# Problem with texet wireless usb



## scfmkurtis (Dec 8, 2013)

I have just bought a new texet 802.11n wireless usb dongle for my computer. It is compatible with my system (windows vista) but when i insert the disk to download the drivers, it keeps saying they weren't installed correctly thus not letting me use my internet dongle, it says it is an unknown device and that i should contact the manufacturer. I have all the disks and drivers but it will not complete downloading, any help please:banghead:


----------



## joeten (Dec 4, 2008)

Hi and welcome to TSF did you try getting the driver from here Software Downloads


----------



## scfmkurtis (Dec 8, 2013)

ho joeten and no i actually have the disk for it but it keeps saying it cant find the specific drivers and plus i have already downloaded it and it still aint working
p.s thanks for the warm welcome


----------



## joeten (Dec 4, 2008)

Hi are you able to browse the driver files or have you tried going to device manager and choosing to update driver see here Device Manager - Install Driver


----------



## scfmkurtis (Dec 8, 2013)

yes i have tried that it says, Drivers are up to date, have you got a skype name would be easier to communicate + this is really frustrating


----------



## joeten (Dec 4, 2008)

Hi no we only do things here in the thread please read the link in my last post you need to choose the second option to let you choose, step 8 on the link page you need to put the driver disc in the drive and navigate to it or copy it to your desktop and point windows to it


----------



## scfmkurtis (Dec 8, 2013)

ok will try that now.


----------



## scfmkurtis (Dec 8, 2013)

It has come up The best driver software for your device is already installed, windows has determined the driver software for your device is up too date. So why doesnt my computer know that i have the usb in ... hmm


----------



## joeten (Dec 4, 2008)

No you are not following the instructions you keep asking windows to up date the driver do not choose that there is another option see below 

Click Start
Start button
, right-click Computer, and then click Properties.
In the Tasks pane, click Device Manager.

User Account Control permission
If you are prompted for an administrator password or confirmation, type your password or click Continue.
In Device Manager, locate the device for which you want to install the driver.

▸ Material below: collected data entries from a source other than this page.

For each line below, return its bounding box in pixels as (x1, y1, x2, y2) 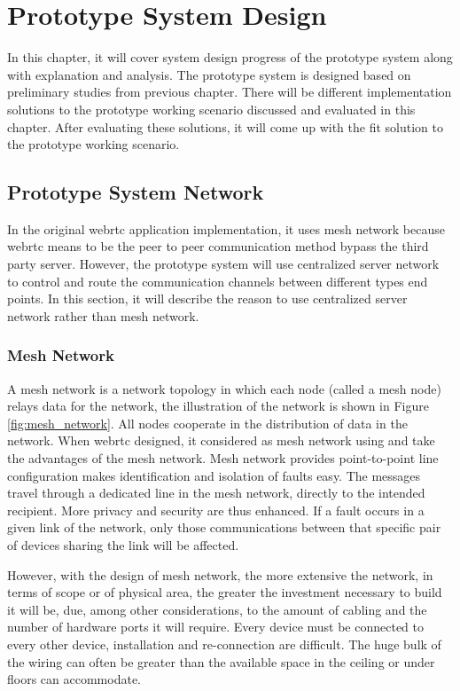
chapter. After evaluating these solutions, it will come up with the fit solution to (7, 117, 443, 136)
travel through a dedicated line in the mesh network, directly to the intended (7, 483, 425, 502)
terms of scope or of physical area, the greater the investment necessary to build (7, 583, 442, 601)
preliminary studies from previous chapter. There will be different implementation (7, 82, 452, 101)
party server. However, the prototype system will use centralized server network (7, 255, 440, 273)
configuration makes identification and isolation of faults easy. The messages (7, 466, 421, 484)
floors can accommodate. (7, 670, 141, 688)
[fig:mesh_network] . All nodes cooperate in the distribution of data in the (7, 413, 408, 432)
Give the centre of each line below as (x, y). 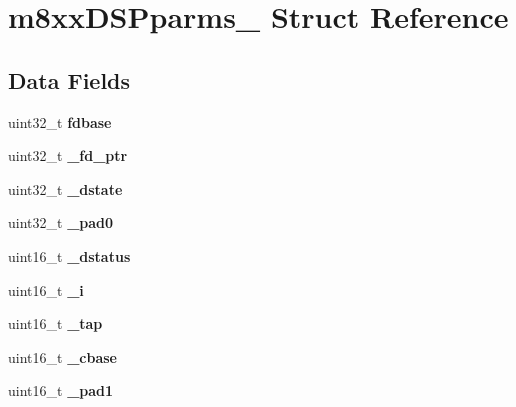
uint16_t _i (46, 289)
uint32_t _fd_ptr (68, 155)
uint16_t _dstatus (69, 255)
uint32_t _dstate (65, 188)
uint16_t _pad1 (61, 390)
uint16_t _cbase (62, 356)
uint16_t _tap (55, 323)
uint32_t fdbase (60, 121)
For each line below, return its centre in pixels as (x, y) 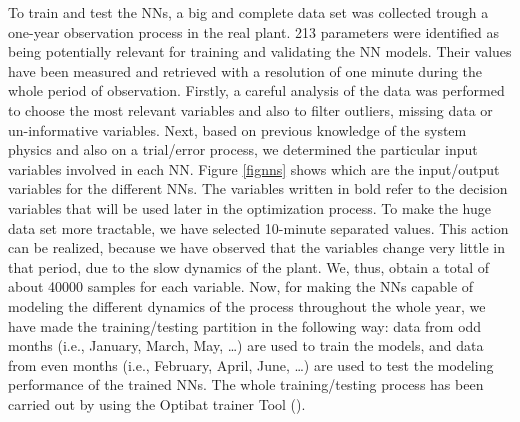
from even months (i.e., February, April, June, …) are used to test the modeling (251, 364)
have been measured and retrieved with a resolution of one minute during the (245, 70)
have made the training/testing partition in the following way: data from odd (245, 325)
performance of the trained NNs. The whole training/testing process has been (246, 384)
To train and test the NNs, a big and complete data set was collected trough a (248, 12)
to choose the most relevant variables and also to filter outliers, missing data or (250, 109)
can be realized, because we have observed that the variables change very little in (256, 247)
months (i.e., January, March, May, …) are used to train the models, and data (246, 345)
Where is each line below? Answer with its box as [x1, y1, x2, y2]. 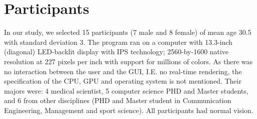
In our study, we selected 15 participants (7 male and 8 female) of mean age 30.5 [4, 27, 251, 37]
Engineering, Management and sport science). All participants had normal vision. [4, 105, 253, 115]
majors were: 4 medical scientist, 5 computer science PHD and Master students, [4, 85, 248, 96]
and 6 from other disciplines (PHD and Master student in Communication [4, 95, 231, 106]
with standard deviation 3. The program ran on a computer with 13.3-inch [4, 36, 232, 47]
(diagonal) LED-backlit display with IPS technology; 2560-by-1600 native [4, 46, 228, 57]
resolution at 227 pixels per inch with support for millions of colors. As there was [4, 56, 252, 66]
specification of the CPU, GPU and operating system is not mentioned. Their [4, 76, 241, 86]
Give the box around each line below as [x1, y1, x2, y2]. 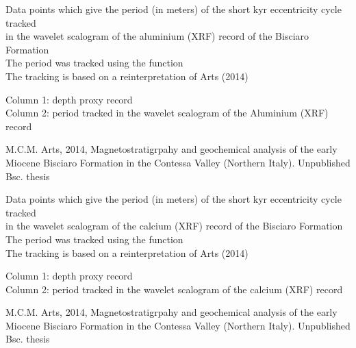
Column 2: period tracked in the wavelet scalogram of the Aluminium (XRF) [5, 105, 329, 120]
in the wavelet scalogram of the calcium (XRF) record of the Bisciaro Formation [5, 219, 343, 233]
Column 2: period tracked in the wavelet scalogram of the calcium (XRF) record [5, 282, 343, 296]
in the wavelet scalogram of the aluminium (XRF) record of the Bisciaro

Right-click the device, and then click Update Driver Software.
Click Browse my computer for driver software, click Let me pick from a list of device drivers on my computer, and then click Have Disk.
In the Install From Disk dialog box, click Browse, locate an .inf file for the device driver that you want to install, and then click Open.
Follow the steps in the Update Driver Software DeviceName dialog box to update the driver.

The third-party products that this article discusses are manufactured by companies that are independent of Microsoft. Microsoft makes no warranty, implied or otherwise, regarding the performance or reliability of these products.


----------



## scfmkurtis (Dec 8, 2013)

its saying the device is not digitally signed, ive just done everything i have told you too


----------



## joeten (Dec 4, 2008)

Ok there is a couple of suggestions here which you might look at How to Install & use unsigned drivers in Windows Vista/7 x64 - TechSpot Forums


----------



## scfmkurtis (Dec 8, 2013)

ok will try now cheers for the help bud :flowers:


----------



## joeten (Dec 4, 2008)

Hope it helps and your welcome


----------